Toxin mimetics of human peptides as novel tools for drug discovery and design

Venomous animals use a myriad of toxins to specifically disrupt the physiology and behavior of their prey. Because of their high stability, potency, and specificity, toxins are important tools for biomedical research and have been developed as therapeutics for various human diseases. However, contributions to date pale in comparison to future prospects. In this project aimed to study a small and essentially overlooked group of toxins, “ToxMims”. ToxMims disrupt the prey’s physiology by specifically mimicking the action of endogenous signaling peptides. Because many of these signaling peptides are critical players in human health and disease, ToxMims are exceptionally promising drug leads. To effectively enable the discovery of new ToxMims for functional studies this project aimed to optimize computational tools to enable the identification of ToxMims from large venom datasets. Once identified, new ToxMims were synthesized and functionally characterized. Using these optimized tools, we identified a large class of toxins from venomous marine cone snails that mimic the human hormone somatostatin. These previously overlooked ToxMims are highly stable and selective for somatostatin receptors implicated in various human diseases, including cancer, pain, and neuroendocrine disorders.

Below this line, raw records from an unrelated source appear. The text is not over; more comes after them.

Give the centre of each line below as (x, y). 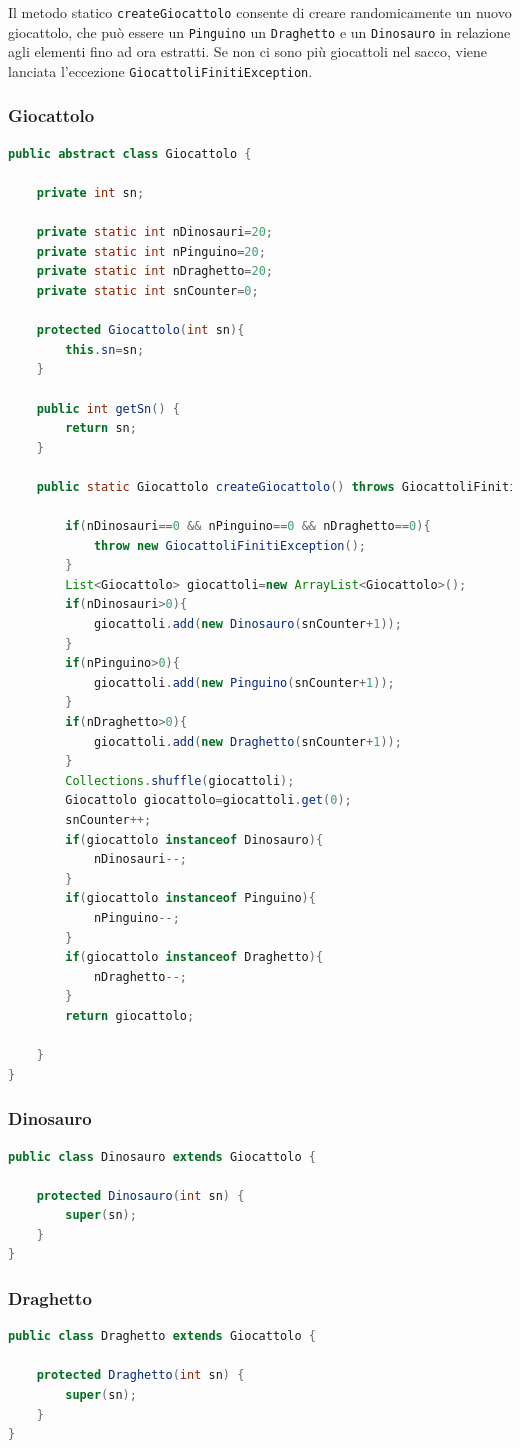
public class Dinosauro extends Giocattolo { (162, 1156)
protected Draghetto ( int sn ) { (140, 1375)
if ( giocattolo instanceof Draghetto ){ (194, 957)
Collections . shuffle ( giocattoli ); (180, 780)
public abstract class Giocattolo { (130, 153)
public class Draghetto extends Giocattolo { (162, 1336)
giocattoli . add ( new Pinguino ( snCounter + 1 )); (244, 682)
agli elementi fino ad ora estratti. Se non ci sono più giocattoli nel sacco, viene (248, 51)

The project began with the development of better computational methods to enable the discovery of novel ToxMims with therapeutic potential from large venom datasets. To this end we generated tools that specifically search for motifs that are conserved within human signaling peptides. We next used these tools to discover a large, previously unrecognized family of toxins from marine cone snails that mimic the human hormone somatostatin. These results were published in the journal Molecular Biology and Evolution in 2022. Interestingly, different toxins from this large family are selective for the different members of the human somatostatin receptor family. More detailed functional characterizations revealed that several of the new toxins target a receptor implicated in pain and others target receptors that are highly expressed in cancers of the neuroendocrine system. One of the toxins that has the potential to be developed into a new pain drug has been patented. Our discovery and characterization of this toxin will be published soon.

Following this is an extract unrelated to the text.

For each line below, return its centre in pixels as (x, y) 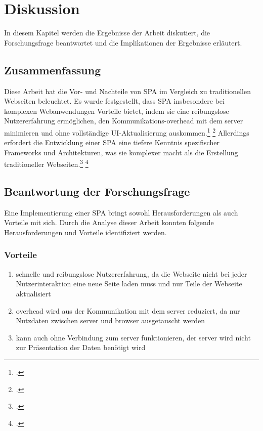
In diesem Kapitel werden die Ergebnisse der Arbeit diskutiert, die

An unexpected result of our project was that the discovery of a large family of toxins that mimic the human hormone somatostatin led us to investigate the evolution of this toxins family. These studies revealed that the somatostatin signaling system is broadly found in many animal phyla and, contrary to the existing dogma, represents one of the most ancient signaling systems in animals. This observation suggested that we can use ToxMims to discover previously unknown signaling peptides. Inspired by this finding we systematically demonstrated that the venoms of cone snails can be used to identify novel signaling peptides. The results of this study were published in 2023 in the journal Frontiers in Molecular Neuroscience.